Dad doesn't follow me, which is good, but I know, no matter how annoying it is, he only wants the best for me. So I kind of feel bad as I drop down into one of the dining room chairs. Almost as bad as I felt about storming out on Mac like we weren't just about to have sex. I stare out the massive bay window, at the snowy front yard and try to fight the guilt. "Clearly my team didn't need me."

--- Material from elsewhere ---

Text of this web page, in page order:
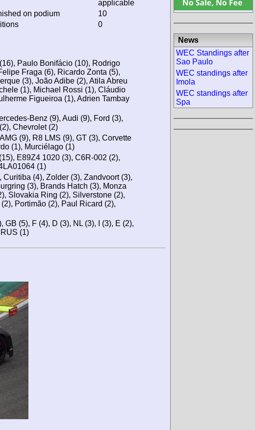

"They won one game against a team that's circling the drain just like they are. It was dumb luck, not your absence that gave them that W," Clark replies tersely. "Anyway, I still say walking out was the right choice. Just shake this off andwe'll regroup on the twenty-seventh, okay? Don't worry. That contract of yours is hefty, so it's a bit unattractive, but someone out there will know you're worth the risk. Your dad is buddies with a lot of ex-players who went into management or coaching. Have him give them a call and talk you up as soon as that waiver announcement is made. Not a second before, Con, or it's a violation. Okay?"
“Yeah.” I rub my forehead. I am not going to beg my dad to help save my ass. I just… I can’t. I have made a point of not needing his help. I’m proud of that. I don’t want to give that up.